God the I AM: that is Who sat at the head of the table in the Upper Room. That is Who hung on the Cross, pouring out His lifeblood for us. That is Who feeds us here, hiding His majesty, power, love and grace under simple bread and wine. The blood of the Lamb, shed to wash clean our robes, returns us to innocence, and empowers us to live another day in this sinful world. Christ feeds us with Himself, and then sends us out from His table as Christians, literally, “little christs,” anointed and restored to confess the Truth of Jesus in our lives every day, until that Day when Jesus takes us home.
These are bracing, mysterious details for John and the others to process. But probably not as immediately difficult as that other spirit troubling detail of Holy Thursday. “Truly, truly.” “Amen, Amen,” says Jesus, “one of you will betray Me.”
What? One of us will betray you, Lord? Who? Which one? Not me, Lord?
The disciples looked at one another, uncertain of whom He spoke. One of His disciples, whom Jesus loved, (that is, John), was reclining at table close to Jesus. So Simon Peter motioned to him to ask Jesus of whom He was speaking. So John leaned back against Jesus, and asked, “Lord, who is it?”
Jesus answered, “It is He to whom I will give this morsel of bread when I have dipped it.” So when He had dipped the morsel, He gave it to Judas, the son of Simon Iscariot. When Judas ate the morsel of bread, immediately Satan entered into him. Jesus said to him, “What you are going to do, do quickly.” (Let’s get this over with.) Now, no one at the table, (no one at the table other than John, that is), knew why Jesus said this to him. So, Judas immediately went out. And it was night.
It was night indeed. The hour of the power of darkness had arrived. A man who had spent three years living and learning and serving alongside Jesus became the agent of Satan, the worst traitor in history, who betrayed the Holy Son of God to the Jewish authorities, leading to His arrest, torture, crucifixion and death.
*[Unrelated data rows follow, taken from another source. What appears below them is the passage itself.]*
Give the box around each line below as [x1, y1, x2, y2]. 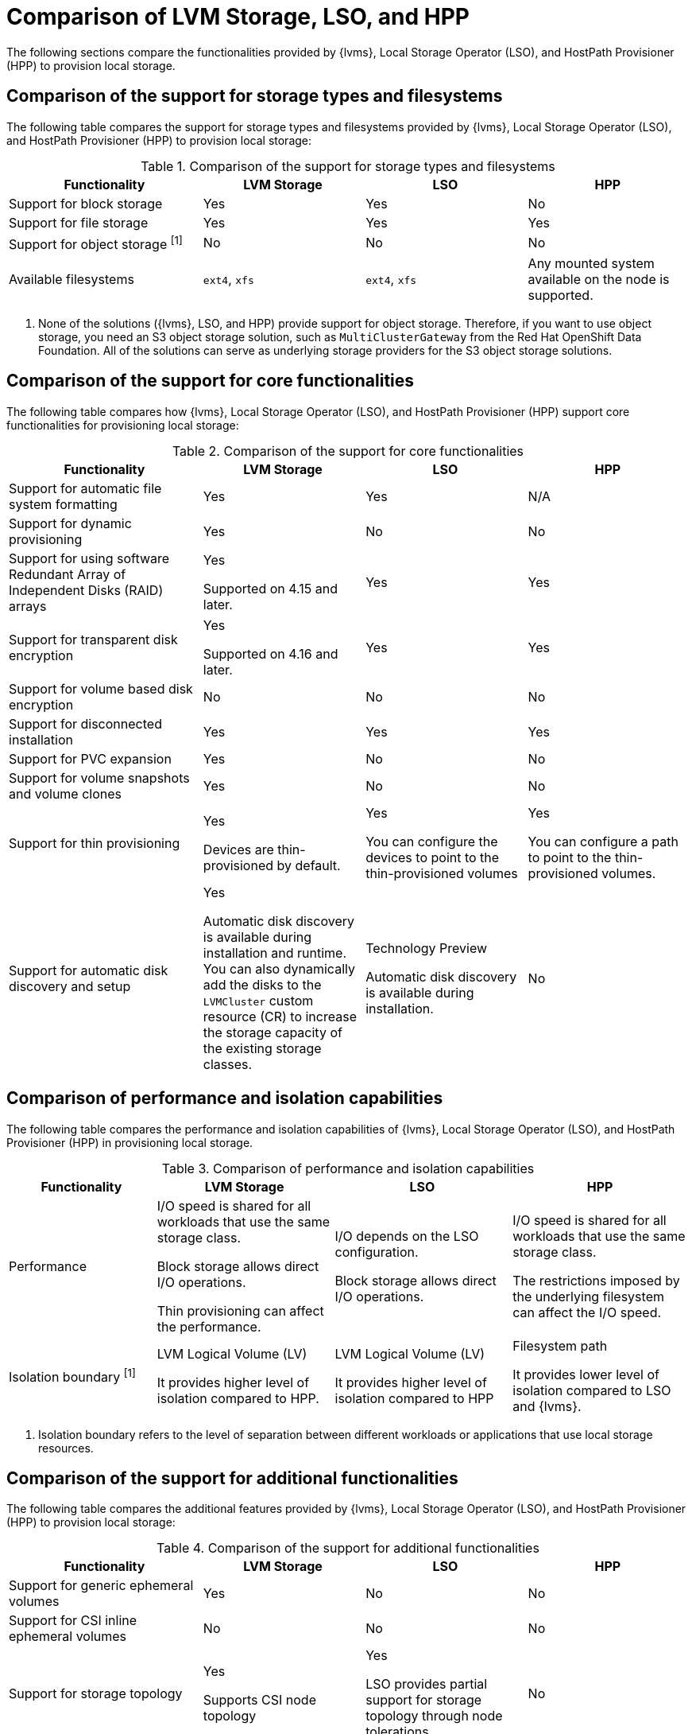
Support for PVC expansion [9, 750, 172, 767]
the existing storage [203, 1040, 322, 1056]
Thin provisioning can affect [157, 1302, 324, 1319]
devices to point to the [365, 849, 500, 865]
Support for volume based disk [9, 680, 193, 697]
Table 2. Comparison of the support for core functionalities [172, 442, 524, 459]
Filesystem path [512, 1337, 608, 1354]
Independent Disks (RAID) [9, 581, 164, 598]
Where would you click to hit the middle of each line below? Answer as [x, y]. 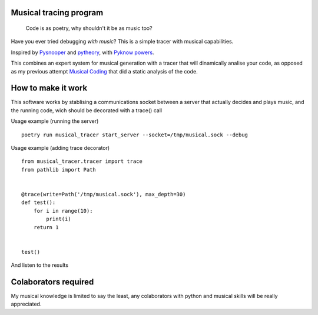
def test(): [39, 202]
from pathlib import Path [59, 170]
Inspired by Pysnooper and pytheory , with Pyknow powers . [82, 52]
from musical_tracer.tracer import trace [82, 161]
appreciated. [26, 304]
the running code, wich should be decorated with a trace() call [86, 110]
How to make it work [49, 88]
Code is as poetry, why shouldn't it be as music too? [89, 28]
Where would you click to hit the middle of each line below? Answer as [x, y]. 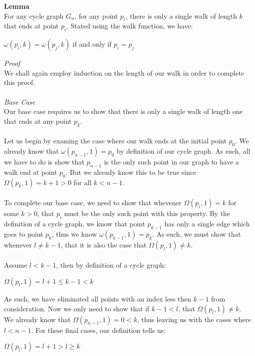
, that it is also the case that [104, 244]
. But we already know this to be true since [131, 172]
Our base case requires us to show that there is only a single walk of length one [123, 111]
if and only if [92, 44]
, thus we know [74, 233]
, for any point [96, 15]
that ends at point [31, 26]
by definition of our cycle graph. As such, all [184, 151]
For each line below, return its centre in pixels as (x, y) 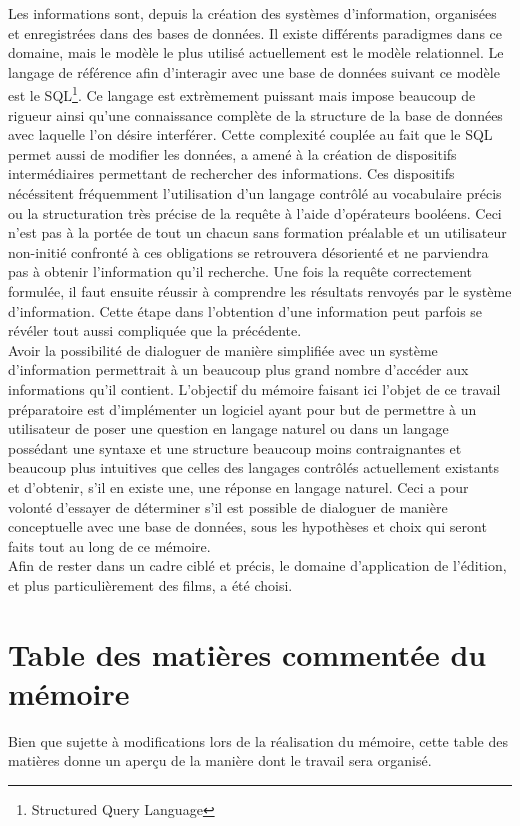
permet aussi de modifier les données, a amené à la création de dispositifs (232, 153)
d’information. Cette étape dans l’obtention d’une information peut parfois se (245, 310)
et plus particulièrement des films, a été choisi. (150, 584)
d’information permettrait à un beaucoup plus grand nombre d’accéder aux (238, 369)
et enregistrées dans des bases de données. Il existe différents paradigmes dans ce (255, 32)
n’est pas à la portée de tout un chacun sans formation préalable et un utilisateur (257, 232)
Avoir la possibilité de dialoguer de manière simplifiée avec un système (223, 349)
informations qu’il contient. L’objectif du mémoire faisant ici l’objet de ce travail (254, 388)

And this was God’s plan. Without excusing the guilt of Judas, or the Jews and Romans, or the guilt of you and me, without overlooking how bad it all was, this was God’s plan all along. A plan not to excuse sin, but rather the Plan of Salvation, made in eternity. A plan to atone for our sin, to take it away from us wretched, weak humans, and lay it on the all-powerful shoulders of the Lamb of God. In order that He destroy sin’s power to accuse us, forever.
Details. Painful, frightening details. John saw and heard them all, even standing at the Cross as the end drew near, receiving the charge to care for Jesus’ mother, Mary. Then John heard the great cry, “It is finished.” The final bitter detail, that turns out to be the heart of the Good News.
Details. We continue to hide so much about ourselves. Our recurring failures. Our thoughts that we try to control, but cannot. Our sinful appetites and hurtful words and actions. We do not want anyone to see our messy insides, the sins we cover up. We try to hide them away, because we fear no one would ever want to be our friend, if they knew.
But God knows. Jesus knows. And yet He is still your Friend. For He has already done all that is necessary to rescue you from yourself. And to rescue you from the sinners around you who hurt you and drag you down. And to rescue you from Satan, who wants nothing more than to distract you from this blessed Truth, that there now remains no sacrifice for sin that you must make. Because Jesus has finished it. His shed blood, His broken body, His gracious words of forgiveness and promise and consummation, these facts, these details are your rescue, your deliverance, your joy, and your Supper, tonight, and forever and ever, Amen.